A Short List of Photoshop Enhancements by Version


This is an extremely abbreviated list of enhancements for Photoshop versions. Versions 2 through 7 list the major enhancements only. CS versions are listed in greater detail so it will be evident what was added in the newer versions and what you may gain by upgrading from prior versions.


  • Photoshop 2 (no, not CS2, Photoshop 2.0 released in 1991) added Paths

  • Photoshop 2.5 added a Windows version

  • Photoshop 3 added Layers (which makes my Leveraging Layers course possible)

  • Photoshop 4 added recordable Actions

  • Photoshop 5 added editable type, the History palette, and the dreaded Color Management

  • Photoshop 5.5 added Image Ready for web development

  • Phtooshop 6 enhanced the user interface, added layer styles and Blending Options dialog, and 16-bit editing

  • Photoshop 7 introduced the Healing brush, paint engine enhancements, and introduced RAW image handling

Note: At this point Photoshop broke into the CS versions, the first of which was released on October of 2003. As more users still own these versions I'll use more comprehensive (but still partial) lists...


  • Photoshop CS (8) added:
    — Camera RAW 2.x

    — Highly modified "Slice Tool"

    — Shadow/Highlight command

    — Match Color command

    — Lens Blur filter

    — Smart Guides

    — Real-Time Histogram

    — Detection and refusal to print scanned images of various banknotes[2]

    — Macrovision copy protection based on Safecast DRM technology


  • Photoshop CS2 (9) added:
    — Camera RAW 3.x

    — Smart Objects

    — Image Warp

    — Spot healing brush

    — Red-Eye tool

    — Lens Correction filter

    — Smart Sharpen

    — Smart Guides

    — Vanishing Point

    — Better memory management on 64-bit PowerPC G5 Macintosh machines running Mac OS X
    10.4

    — High dynamic range imaging (HDRI) support (32 bit per channel floating point)

    — Scripting support for JavaScript and other languages

    — More smudging options, such as "Scattering"

    — Modified layer selection, such as ability to select more than one layer.

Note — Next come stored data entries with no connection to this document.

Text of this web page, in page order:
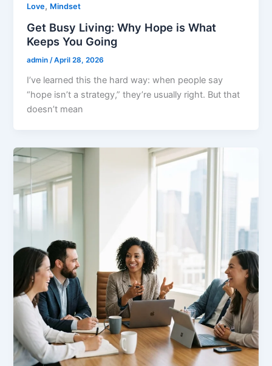
Love, Mindset
Get Busy Living: Why Hope is What
Keeps You Going
admin/April 28, 2026
I’ve learned this the hard way: when people say
“hope isn’t a strategy,” they’re usually right. But that
doesn’t mean
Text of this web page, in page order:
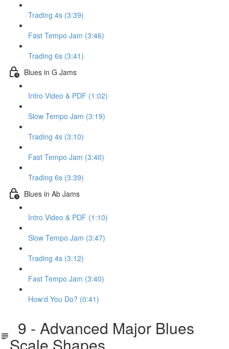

  • Photoshop CS3 (10) added:
    — Smart Filters

    — Quick Selection and Refine Edge tools

    — Advanced compositing

    — Streamlined interface

    — Better raw image processing

    — Improved Adobe Bridge

    — Enhanced Vanishing Point

    — Enhanced 32-bit HDR support

    — Peak performance

    — Black-and-white conversion

Note: The waters get further muddied here by a release of more than one version of CS3; CS3 and CS3 Extended.